The site has two main feature areas. First, it's a social stock site. You tell the service what your investing profile is like (though a questionnaire) and it will find other users who are similar to you. Then you can see what they're recommending. You can also have it select the users who are the most unlike you, if you're looking for a fresh perspective.

Second, it's a prediction market. But its mechanics are greatly simplified from most other prediction markets, where you wager fake money on real outcomes and where the best performers are the ones who have won most of these virtual bucks. In Inner8, you select a stock, and then, from a slider, predict the price of it one month out. The system tracks your performance and calculates your accuracy score over time. Doyle says it's a better system than the standard social stock site method of rating users' portfolios based on ROI, since those can be heavily skewed by hail-Mary investments that happen to strike it big. I agree in principle, although I do like to take advice from investors with skin in the game, and Inner8 doesn't yet connect to real portfolios at all.

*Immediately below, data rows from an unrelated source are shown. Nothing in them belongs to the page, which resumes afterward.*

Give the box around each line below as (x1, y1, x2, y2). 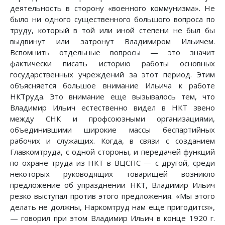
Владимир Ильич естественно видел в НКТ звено (10, 102, 215, 113)
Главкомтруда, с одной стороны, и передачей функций (10, 147, 215, 157)
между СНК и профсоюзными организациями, (10, 114, 215, 124)
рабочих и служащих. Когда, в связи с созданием (10, 136, 215, 146)
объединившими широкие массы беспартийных (10, 125, 215, 135)
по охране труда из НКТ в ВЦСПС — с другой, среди (10, 158, 215, 168)
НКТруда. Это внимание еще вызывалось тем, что (10, 91, 215, 102)
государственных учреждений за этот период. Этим (10, 69, 215, 80)
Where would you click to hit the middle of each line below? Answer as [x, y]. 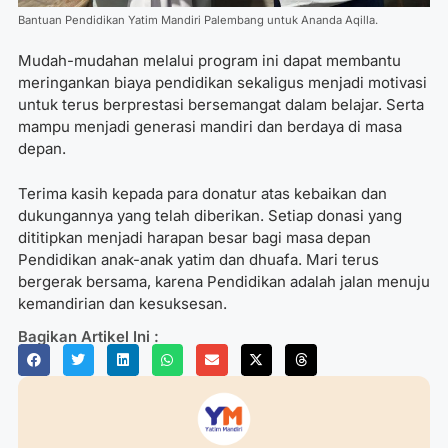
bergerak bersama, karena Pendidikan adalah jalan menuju [224, 281]
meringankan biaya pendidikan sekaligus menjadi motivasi [222, 83]
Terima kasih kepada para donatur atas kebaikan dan [202, 193]
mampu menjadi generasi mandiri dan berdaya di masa [210, 127]
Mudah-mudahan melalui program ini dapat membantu [209, 61]
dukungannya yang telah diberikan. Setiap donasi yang [210, 215]
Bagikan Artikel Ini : [88, 337]
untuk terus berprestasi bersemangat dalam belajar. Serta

Inner8 is well structured, although too technical and complex for the intended audience, in my opinion. Still, if it collects a solid community of users it will reward them with good advice. People who have money in the market have a responsibility to that money to play a more active role in its management than the advice community encourages, so Doyle struck a chord with me when he said, "It genuinely pisses us off, the good money that people are spending on financial advice. And it's not helping." To that end, Inner8 is a good service for the times.

The product will be pitched at the Finovate conference about online financial tools in New York next week. It should be a rockin' good time. A paid version with additional features (I'm predicting portfolio tracking and real-time stock data) is scheduled for 90 days from now.

There is useful and interesting data on the Inner8 stock pages.